United States District Court, N.D. Mississippi, Greenville Division

June 19, 2018




         Petitioner Wendell Duncan, a prisoner proceeding pro se, has filed a petition for a writ of habeas corpus pursuant to 28 U.S.C. § 2254, seeking to challenge issues surrounding his parole eligibility and earned-time calculation. Respondent has moved to dismiss the petition, and Duncan has failed to respond to the motion. The time to do so has passed, and this matter is ripe for review. For the reasons set forth below, Respondent's motion will be granted.


         Background and Procedural History

         Wendell Duncan is an inmate housed in the Mississippi Department of Corrections (“MDOC”), pursuant to four convictions and sentences he received in the Circuit Court of Washington County, Mississippi: (1) a 1994 conviction for burglary of a business and conspiracy to commit burglary of a business, to which he was sentenced as an habitual offender to serve consecutive terms totaling twelve years; (2) a 1995 armed robbery conviction, to which Duncan was ordered to serve thirty years as a non-habitual offender, with the sentence to run consecutively to the previously imposed twelve-year sentence; and (3) a 1995 guilty plea to simple assault on a law enforcement officer, to which Duncan was sentenced to a five-year term as an habitual offender, with the sentence to run consecutive to Duncan's other sentences without eligibility for parole. See Docs. #13-1, #13-2, & #13-3.

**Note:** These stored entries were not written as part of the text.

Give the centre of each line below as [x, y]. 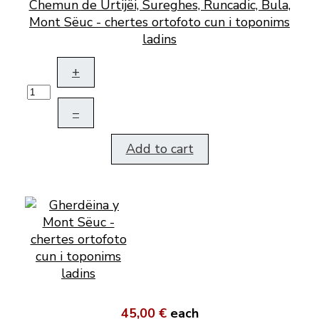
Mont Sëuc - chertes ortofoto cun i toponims [159, 22]
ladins [159, 40]
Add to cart [159, 149]
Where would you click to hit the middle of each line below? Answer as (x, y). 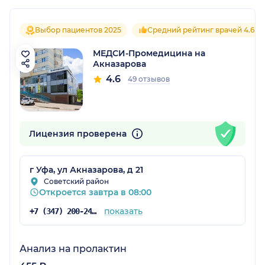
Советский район (76, 182)
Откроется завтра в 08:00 (95, 193)
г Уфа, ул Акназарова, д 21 (86, 170)
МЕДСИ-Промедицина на (149, 53)
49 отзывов (149, 79)
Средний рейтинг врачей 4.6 (201, 30)
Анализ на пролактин (73, 249)
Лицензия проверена (79, 133)
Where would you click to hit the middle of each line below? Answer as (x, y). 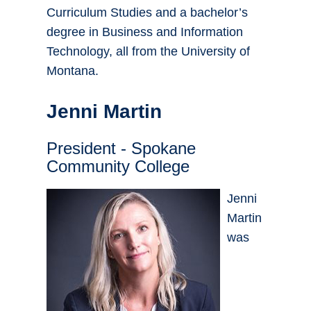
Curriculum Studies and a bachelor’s (147, 13)
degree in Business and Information (145, 32)
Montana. (73, 71)
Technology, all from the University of (148, 52)
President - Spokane (121, 149)
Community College (118, 167)
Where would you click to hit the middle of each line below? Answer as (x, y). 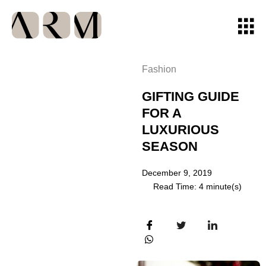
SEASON (170, 147)
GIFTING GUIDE (191, 97)
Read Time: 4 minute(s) (198, 187)
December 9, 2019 (177, 173)
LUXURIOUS (181, 130)
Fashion (159, 69)
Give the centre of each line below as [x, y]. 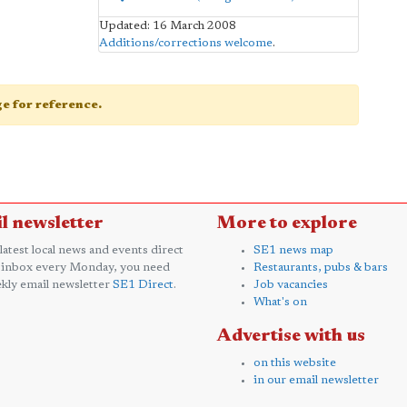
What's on [280, 302]
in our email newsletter [316, 380]
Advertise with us [291, 336]
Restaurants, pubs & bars [321, 267]
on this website [295, 362]
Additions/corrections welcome [185, 43]
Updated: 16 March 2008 [167, 25]
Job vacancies [291, 284]
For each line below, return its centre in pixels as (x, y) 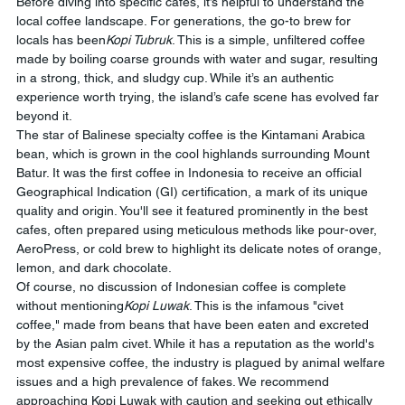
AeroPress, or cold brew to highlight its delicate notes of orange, (201, 249)
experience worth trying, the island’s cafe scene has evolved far (199, 97)
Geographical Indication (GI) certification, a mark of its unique (194, 192)
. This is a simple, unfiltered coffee (270, 40)
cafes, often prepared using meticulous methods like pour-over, (198, 230)
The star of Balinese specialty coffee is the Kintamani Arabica (193, 135)
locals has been (61, 40)
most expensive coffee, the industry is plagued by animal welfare (202, 363)
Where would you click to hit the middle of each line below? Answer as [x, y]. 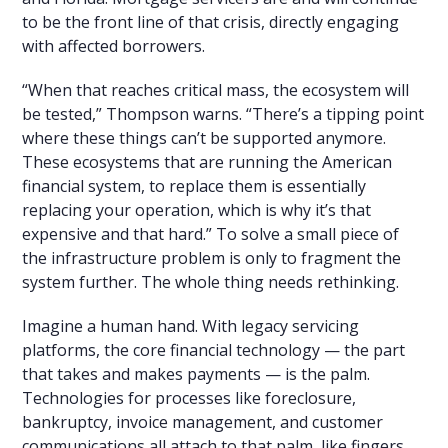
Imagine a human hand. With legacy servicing [191, 325]
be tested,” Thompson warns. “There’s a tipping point [223, 113]
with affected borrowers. [114, 45]
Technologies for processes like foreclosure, [189, 397]
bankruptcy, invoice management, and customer [203, 421]
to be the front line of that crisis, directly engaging [211, 21]
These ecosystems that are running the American [207, 161]
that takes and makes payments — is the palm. [196, 373]
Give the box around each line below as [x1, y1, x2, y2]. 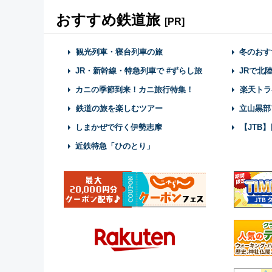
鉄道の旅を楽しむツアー [76, 104, 163, 114]
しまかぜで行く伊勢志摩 [75, 123, 162, 132]
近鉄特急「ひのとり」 [75, 141, 154, 151]
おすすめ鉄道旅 [56, 12, 165, 29]
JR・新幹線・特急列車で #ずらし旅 [75, 66, 202, 76]
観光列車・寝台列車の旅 [76, 47, 163, 57]
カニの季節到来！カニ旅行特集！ [75, 85, 194, 95]
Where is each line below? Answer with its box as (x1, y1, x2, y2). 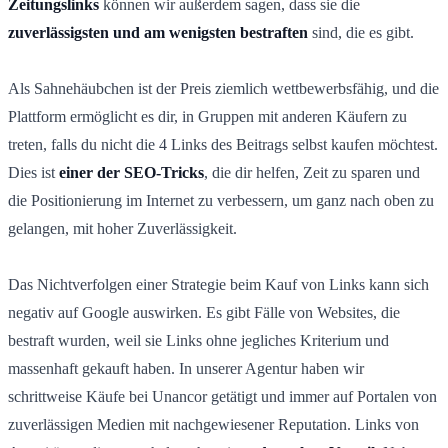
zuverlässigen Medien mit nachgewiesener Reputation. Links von (8, 415, 419, 433)
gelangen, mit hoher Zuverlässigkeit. (8, 219, 237, 237)
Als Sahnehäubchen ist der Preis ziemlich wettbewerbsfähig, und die (8, 79, 439, 97)
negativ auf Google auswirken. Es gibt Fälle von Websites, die (8, 303, 400, 321)
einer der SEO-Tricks (59, 163, 204, 181)
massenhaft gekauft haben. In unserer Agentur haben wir (8, 359, 364, 377)
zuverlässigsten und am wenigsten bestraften (8, 23, 308, 41)
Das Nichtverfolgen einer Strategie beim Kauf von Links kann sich (8, 275, 429, 293)
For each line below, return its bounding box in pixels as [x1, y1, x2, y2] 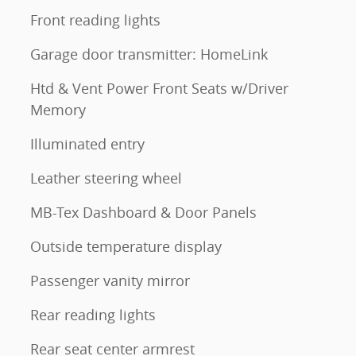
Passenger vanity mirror [30, 271, 190, 291]
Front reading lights [30, 10, 161, 30]
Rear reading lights [30, 305, 156, 325]
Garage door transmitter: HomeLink [30, 44, 268, 64]
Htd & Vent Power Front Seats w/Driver [30, 79, 288, 99]
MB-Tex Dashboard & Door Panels [30, 203, 257, 222]
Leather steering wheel [30, 168, 182, 188]
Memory [30, 100, 86, 120]
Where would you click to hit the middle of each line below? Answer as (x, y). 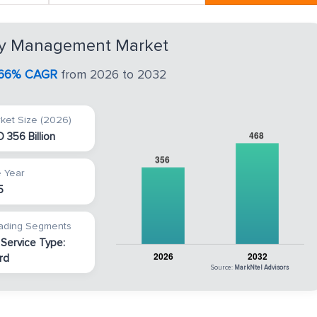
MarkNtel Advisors (261, 268)
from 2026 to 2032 (112, 75)
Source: (223, 268)
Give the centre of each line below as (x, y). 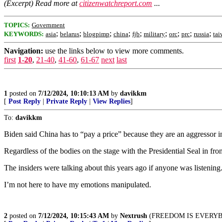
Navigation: (24, 51)
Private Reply (67, 101)
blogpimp (96, 34)
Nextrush (134, 216)
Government (48, 25)
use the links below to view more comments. (113, 51)
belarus (70, 34)
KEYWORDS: (24, 34)
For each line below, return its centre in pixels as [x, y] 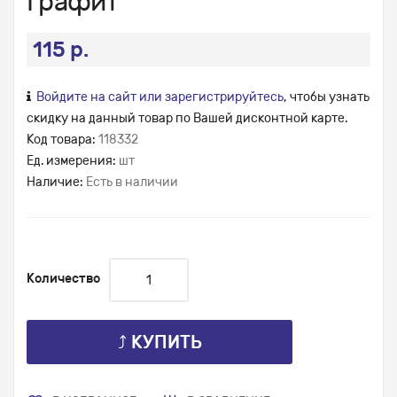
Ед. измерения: [73, 161]
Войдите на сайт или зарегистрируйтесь [160, 97]
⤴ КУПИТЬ [160, 343]
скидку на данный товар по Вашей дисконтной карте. [187, 119]
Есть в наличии [132, 183]
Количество [63, 279]
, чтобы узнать [327, 97]
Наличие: [56, 183]
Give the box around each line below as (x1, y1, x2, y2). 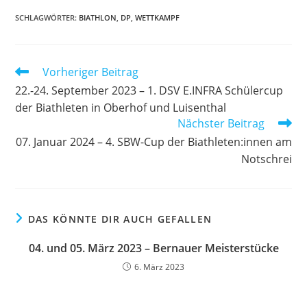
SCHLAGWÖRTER (15, 12, 75, 23)
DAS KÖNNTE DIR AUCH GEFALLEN (27, 212, 212, 225)
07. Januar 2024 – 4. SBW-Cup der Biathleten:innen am (15, 134, 292, 149)
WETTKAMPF (135, 12, 180, 23)
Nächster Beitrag (177, 116, 265, 131)
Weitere (14, 64, 51, 77)
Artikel (14, 77, 45, 90)
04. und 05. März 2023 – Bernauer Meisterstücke (28, 241, 279, 256)
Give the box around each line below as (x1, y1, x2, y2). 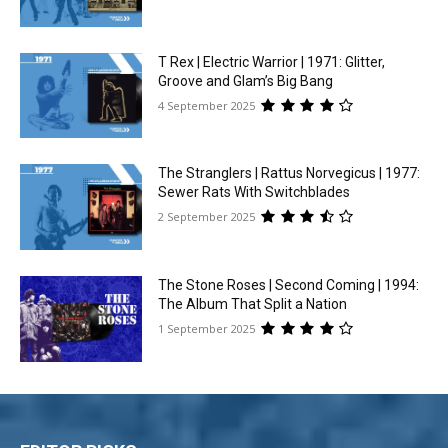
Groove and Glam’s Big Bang (158, 72, 334, 89)
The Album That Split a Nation (158, 296, 348, 312)
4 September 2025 (158, 97, 256, 113)
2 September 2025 (158, 209, 256, 225)
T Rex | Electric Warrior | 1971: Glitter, (158, 53, 386, 70)
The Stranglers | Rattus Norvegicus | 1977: (158, 165, 421, 182)
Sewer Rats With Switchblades (158, 184, 351, 201)
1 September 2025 (158, 320, 256, 336)
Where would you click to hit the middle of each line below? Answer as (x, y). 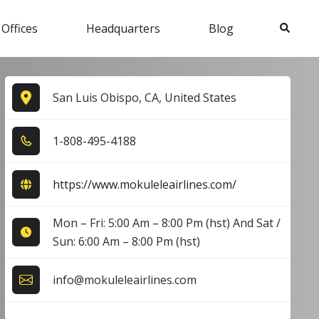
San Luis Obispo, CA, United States (144, 97)
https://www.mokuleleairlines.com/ (144, 184)
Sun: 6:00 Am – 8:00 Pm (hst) (126, 241)
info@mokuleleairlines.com (124, 279)
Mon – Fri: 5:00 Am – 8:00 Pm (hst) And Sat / (166, 223)
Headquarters (123, 28)
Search (294, 26)

         On November 17, 2016, MDOC forfeited a total of 1, 260 days of Duncan's accrued earned time, because of state and federal actions filed by Duncan that were dismissed as frivolous. See Doc. #13-5. On August 8, 2017, Duncan was granted parole on his thirty-year sentence for armed robbery and began serving his mandatory five-year sentence for simple assault on a police officer. See Doc. #13-4. On October 6, 2017, MDOC forfeited an additional 180 days of Duncan's accrued time due to the dismissal of a lawsuit deemed frivolous. See Doc. #13-5.

         Duncan engaged in near-continuous litigation in state and federal courts, arguing that MDOC's calculation of his time is incorrect. See Docs. #13-9 through #13-20 & #13-22 through #13-25. He also filed numerous grievances concerning the issue through MDOC's Administrative Remedy Program (“ARP”), often filing new grievances before older ones could be addressed, thereby creating a backlog of ARP filings. See Doc. #13-6 through #13-8, #13-31, & #13-26.

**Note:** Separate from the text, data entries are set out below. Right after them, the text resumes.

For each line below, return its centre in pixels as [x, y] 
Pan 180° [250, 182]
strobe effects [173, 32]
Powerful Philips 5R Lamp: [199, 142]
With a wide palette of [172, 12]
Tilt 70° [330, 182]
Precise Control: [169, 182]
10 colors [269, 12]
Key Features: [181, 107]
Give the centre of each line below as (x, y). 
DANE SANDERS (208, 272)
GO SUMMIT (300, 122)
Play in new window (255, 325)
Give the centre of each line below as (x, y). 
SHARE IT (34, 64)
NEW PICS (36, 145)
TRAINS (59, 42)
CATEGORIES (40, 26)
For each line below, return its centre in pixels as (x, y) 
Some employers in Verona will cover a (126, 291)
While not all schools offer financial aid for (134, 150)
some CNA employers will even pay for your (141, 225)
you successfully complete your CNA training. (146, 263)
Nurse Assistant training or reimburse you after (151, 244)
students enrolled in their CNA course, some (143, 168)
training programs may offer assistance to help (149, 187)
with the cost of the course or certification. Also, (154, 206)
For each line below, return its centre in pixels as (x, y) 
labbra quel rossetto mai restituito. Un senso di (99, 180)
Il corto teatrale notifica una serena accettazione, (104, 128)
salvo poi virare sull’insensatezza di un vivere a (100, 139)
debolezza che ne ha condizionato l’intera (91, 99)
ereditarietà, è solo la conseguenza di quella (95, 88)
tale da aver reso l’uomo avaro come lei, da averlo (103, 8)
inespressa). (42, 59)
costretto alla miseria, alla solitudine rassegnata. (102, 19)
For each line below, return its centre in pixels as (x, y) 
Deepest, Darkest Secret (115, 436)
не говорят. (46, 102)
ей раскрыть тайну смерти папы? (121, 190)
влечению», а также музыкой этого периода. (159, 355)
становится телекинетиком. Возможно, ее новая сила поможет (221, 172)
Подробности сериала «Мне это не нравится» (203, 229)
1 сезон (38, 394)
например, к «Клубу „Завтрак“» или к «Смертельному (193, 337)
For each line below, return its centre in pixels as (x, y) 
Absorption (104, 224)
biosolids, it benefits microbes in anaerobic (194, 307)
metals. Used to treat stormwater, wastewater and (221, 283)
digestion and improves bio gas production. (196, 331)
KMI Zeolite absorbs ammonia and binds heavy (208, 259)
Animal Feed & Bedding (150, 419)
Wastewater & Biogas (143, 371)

         On or about January 5, 2018, Duncan filed this federal habeas action, challenging MDOC's calculation of his earned time and the fact that he has not been granted release on parole. Doc. #1. Specifically, Duncan claims that his due process rights were violated when he was not granted parole on July 10, 2016, as if he had been paroled on his eligibility date, MDOC would have been unable to take his earned time on November 17, 2016 for filing frivolous lawsuits. See id.

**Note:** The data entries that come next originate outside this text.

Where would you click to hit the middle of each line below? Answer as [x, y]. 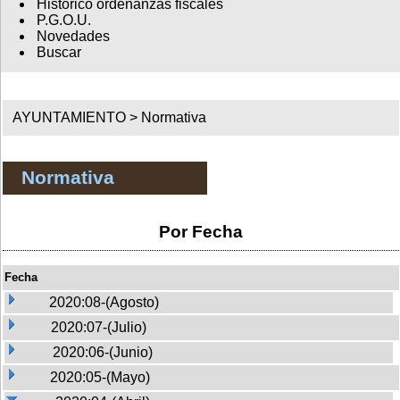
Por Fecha [201, 231]
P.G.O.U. [63, 21]
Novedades [73, 37]
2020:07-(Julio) [99, 327]
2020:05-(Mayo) [100, 377]
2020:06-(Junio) [103, 352]
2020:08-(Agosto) [104, 302]
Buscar [58, 53]
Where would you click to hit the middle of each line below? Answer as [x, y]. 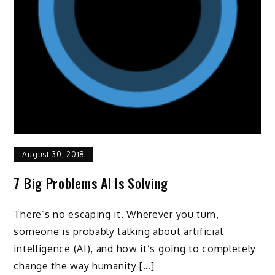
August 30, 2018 [53, 154]
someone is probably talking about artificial [118, 231]
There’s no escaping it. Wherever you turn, [116, 214]
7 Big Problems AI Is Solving [91, 183]
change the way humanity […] [84, 265]
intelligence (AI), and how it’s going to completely [135, 248]
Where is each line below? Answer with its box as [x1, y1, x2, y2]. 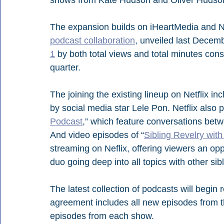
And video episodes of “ [50, 129, 144, 140]
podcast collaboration [50, 35, 135, 45]
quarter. [50, 62, 80, 72]
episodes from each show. [50, 210, 154, 221]
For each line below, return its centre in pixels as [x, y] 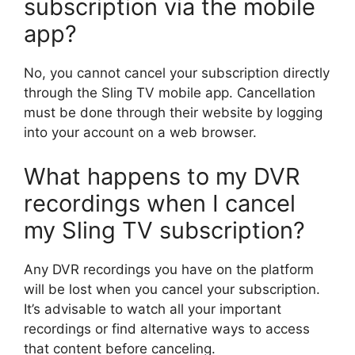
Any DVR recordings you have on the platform [169, 269]
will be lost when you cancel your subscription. [172, 289]
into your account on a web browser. [140, 133]
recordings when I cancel [160, 203]
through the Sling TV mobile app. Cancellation [170, 93]
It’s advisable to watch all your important [153, 309]
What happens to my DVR [162, 176]
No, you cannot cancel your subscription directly [177, 73]
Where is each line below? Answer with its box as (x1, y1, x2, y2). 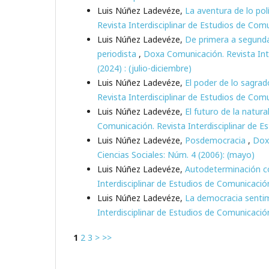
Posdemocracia (185, 134, 248, 147)
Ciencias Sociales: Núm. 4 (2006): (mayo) (97, 149, 255, 161)
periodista (97, 48, 139, 60)
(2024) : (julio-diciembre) (97, 62, 192, 74)
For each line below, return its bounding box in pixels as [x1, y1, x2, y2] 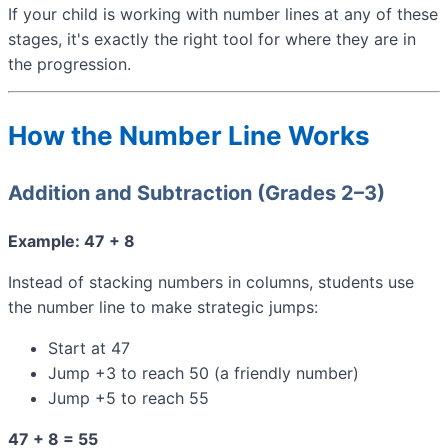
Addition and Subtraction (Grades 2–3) [8, 181, 385, 206]
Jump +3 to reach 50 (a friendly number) [48, 363, 359, 384]
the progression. [8, 54, 131, 75]
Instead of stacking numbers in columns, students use [8, 272, 414, 293]
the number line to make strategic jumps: [8, 297, 318, 318]
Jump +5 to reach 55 [48, 388, 209, 409]
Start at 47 [48, 338, 130, 359]
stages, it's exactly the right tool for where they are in [8, 29, 416, 50]
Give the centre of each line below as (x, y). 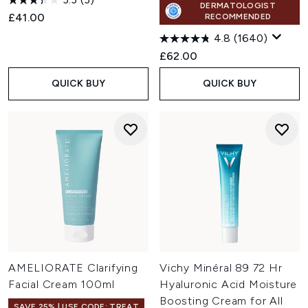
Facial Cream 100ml (62, 284)
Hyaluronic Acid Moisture (229, 284)
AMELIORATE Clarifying (73, 268)
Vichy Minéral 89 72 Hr (221, 268)
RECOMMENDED (238, 16)

         Federal habeas relief is available to Duncan only on the ground “that he is in custody in violation of the Constitution or laws or treaties of the United States.” 28 U.S.C. § 2254(a); Irving v. Thigpen, 732 F.2d 1215, 1216 (5th Cir. 1984). The issues of whether Duncan was improperly denied parole until August 8, 2017, and whether MDOC improperly calculated or forfeited his earned time are not constitutional claims upon which habeas relief may be granted. A federal habeas action “based on any argument that state courts are incorrectly applying their own law. . . is not a basis for [federal habeas] relief.” Wansley v. Miss. Dep't of Corrs., 769 F.3d 309, 312 (5th Cir. 2014).

         A. Parole

         Under federal law, there is no recognized right to parole. See Greenholtz v. Inmates of Nebraska Penal and Corr. Complex, 442 U.S. 1, 7 (1979) (“There is no constitutional or inherent right of a convicted person to be conditionally released before the expiration of a valid sentence.”). Under Mississippi law, absolute discretion regarding parole decisions rests with the Parole Board. See Miss. Code Ann. § 47-7-1, et seq.; Mitchell v. State, 561 So.2d 1037, 1039 (Miss. 1990) (“The granting of parole or denial of parole. . . is the exclusive responsibility of the state parole board[.]”). Both the Mississippi Supreme Court and the Fifth Circuit have held that Mississippi's permissive parole statutes do not create a liberty interest that will support a habeas action for failure to parole. See Davis v. State, 429 So.2d 262, 263 (Miss. 1983) (holding that the Mississippi parole law provides only “a mere hope that the benefit will be obtained”); Scales v. Mississippi State Parole Board, 831 F.2d 565, 566 (5th Cir.1987) (citing Irving v. Thigpen, 732 F.2d 1215, 1217-1218 (5th Cir.1984)(holding “the Mississippi [parole] statute does not create any constitutionally protected liberty interest in parole to which procedural due process considerations attach”)); see also Miss. Code Ann. § 47-7-1, et seq. As the Fifth Circuit has noted, “when a prisoner has no liberty interest in obtaining parole. . . he cannot complain of the constitutionality of procedural devices attendant to parole decisions.” Wansley, 769 F.3d at 213-13. Therefore, the Court finds that Duncan's challenge to his parole eligibility prior to the date he was actually paroled to his mandatory five-year sentence is unavailing. Duncan has failed to raise a federal issue for relief.

         B. ...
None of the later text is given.